Otro tanto podría decirse de las legítimas ambiciones ucranianas de formar parte de la Unión Europea, promovidas por los mismos bienintencionados que mientras aplaudían esta semana la proposición no vinculante del Parlamento Europeo tenían claro que para ello no hay horario ni fecha en el calendario. Y aunque la excepción confirme la regla, esta no será alterada por profundas que sean las razones emocionales que facilitan las mejores palabras mientras alejan las buenas ocasiones. De todo ello, Putin ha ido tomando nota hasta completar su lista de agravios directos o por país interpuesto.

Mientras, los ciudadanos que pueden huyen del horror para pasar a engrosar las largas colas de refugiados, camino del exilio forzoso.

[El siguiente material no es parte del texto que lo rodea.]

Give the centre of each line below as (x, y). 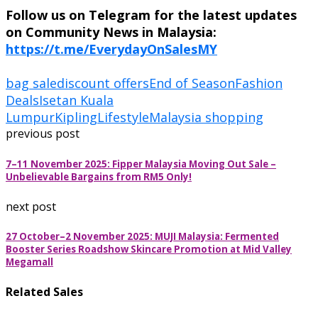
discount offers (103, 83)
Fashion (259, 83)
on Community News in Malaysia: (111, 32)
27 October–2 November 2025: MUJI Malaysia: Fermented (142, 236)
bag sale (31, 83)
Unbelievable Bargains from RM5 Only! (99, 176)
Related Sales (44, 292)
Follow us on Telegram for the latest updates (151, 15)
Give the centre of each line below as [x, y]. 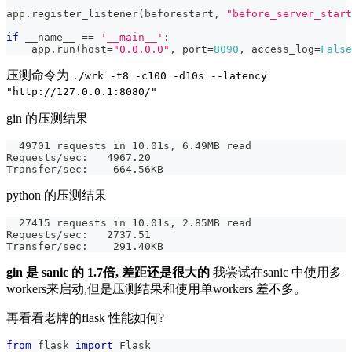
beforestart [179, 14]
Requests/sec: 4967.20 [79, 158]
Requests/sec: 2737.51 [79, 235]
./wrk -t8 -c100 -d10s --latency [170, 76]
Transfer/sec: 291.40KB [85, 247]
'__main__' [132, 38]
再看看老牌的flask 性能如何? [85, 318]
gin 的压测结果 [47, 119]
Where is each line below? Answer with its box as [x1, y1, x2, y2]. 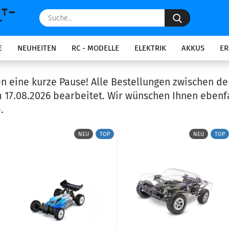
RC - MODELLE [72, 43, 119, 53]
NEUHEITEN [17, 43, 56, 53]
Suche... [189, 9, 214, 18]
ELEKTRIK [134, 43, 166, 53]
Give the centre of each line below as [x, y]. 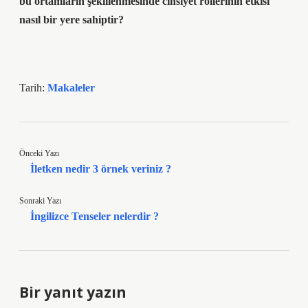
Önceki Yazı [39, 153]
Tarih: [33, 88]
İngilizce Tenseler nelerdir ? [95, 216]
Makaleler [71, 88]
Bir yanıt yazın [73, 292]
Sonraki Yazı [40, 201]
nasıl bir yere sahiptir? [71, 20]
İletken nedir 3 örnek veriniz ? [101, 169]
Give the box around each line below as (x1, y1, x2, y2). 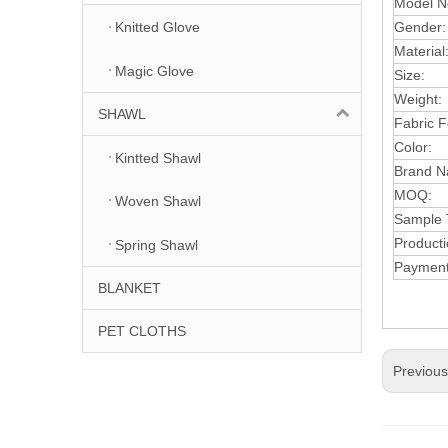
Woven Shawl (115, 193, 201, 210)
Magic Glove (115, 62, 194, 79)
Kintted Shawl (115, 149, 201, 166)
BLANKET (98, 279, 161, 296)
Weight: (394, 90, 442, 107)
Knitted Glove (115, 19, 200, 36)
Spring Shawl (115, 236, 198, 253)
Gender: (394, 18, 446, 35)
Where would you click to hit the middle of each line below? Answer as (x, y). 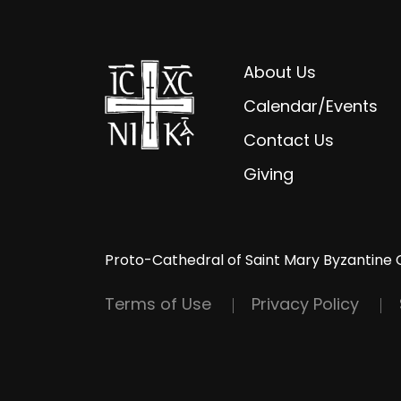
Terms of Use (158, 303)
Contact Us (289, 140)
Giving (269, 174)
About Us (280, 72)
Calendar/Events (311, 106)
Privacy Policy (305, 303)
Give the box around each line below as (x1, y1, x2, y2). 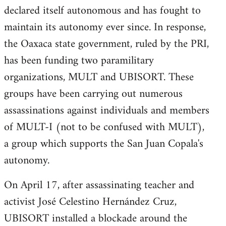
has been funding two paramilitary (4, 51, 154, 71)
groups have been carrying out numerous (4, 84, 183, 104)
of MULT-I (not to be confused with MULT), (4, 118, 204, 137)
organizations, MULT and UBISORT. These (4, 68, 194, 87)
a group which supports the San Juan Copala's (4, 134, 203, 154)
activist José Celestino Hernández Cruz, (4, 192, 177, 212)
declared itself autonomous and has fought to (4, 1, 201, 21)
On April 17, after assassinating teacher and (4, 176, 194, 195)
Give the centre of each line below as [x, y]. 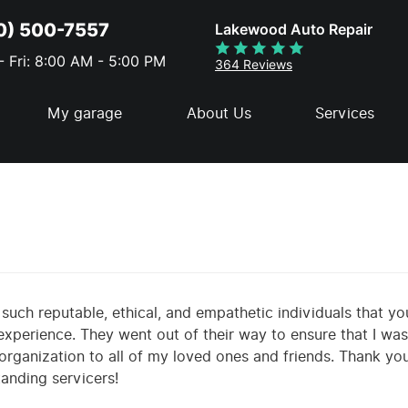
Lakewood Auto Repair [293, 29]
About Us [219, 113]
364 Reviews [253, 64]
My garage [84, 113]
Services [345, 113]
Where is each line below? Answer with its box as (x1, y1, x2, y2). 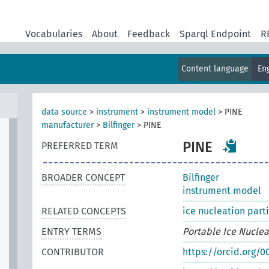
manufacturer (41, 120, 94, 130)
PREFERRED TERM (41, 140, 118, 151)
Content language (181, 64, 249, 74)
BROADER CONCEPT (41, 172, 125, 183)
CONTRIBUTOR (41, 246, 104, 258)
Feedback (127, 28, 170, 40)
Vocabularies (25, 28, 82, 40)
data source (41, 107, 87, 117)
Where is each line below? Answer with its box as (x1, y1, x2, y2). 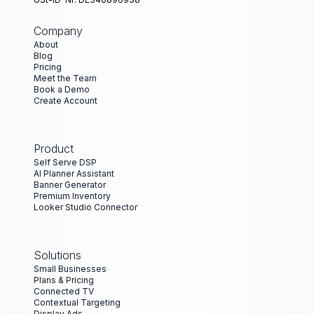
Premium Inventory (34, 191, 111, 201)
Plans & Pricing (34, 275, 94, 285)
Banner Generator (34, 179, 106, 190)
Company (34, 24, 83, 38)
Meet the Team (34, 73, 97, 83)
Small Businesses (34, 264, 107, 274)
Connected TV (34, 286, 94, 296)
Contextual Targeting (34, 297, 121, 308)

El que necesita de la ayuda humanitaria, la solidaridad del vecino geográfico y la comprensión de la comunidad internacional. El que es incapaz de dibujar otra esperanza que no sea la de sobrevivir. El que no puede permitirse ni ligerezas ni frivolidades porque, de regreso, solo le espera la muerte. La propia o la cercana de quienes se quedaron en el país. Ya sea para combatir o para cuidar de la casa, el único reducto material que guarda vivencias y recuerdos de una existencia rota. O quizás sea, sencillamente, por el miedo. El padre de la crueldad.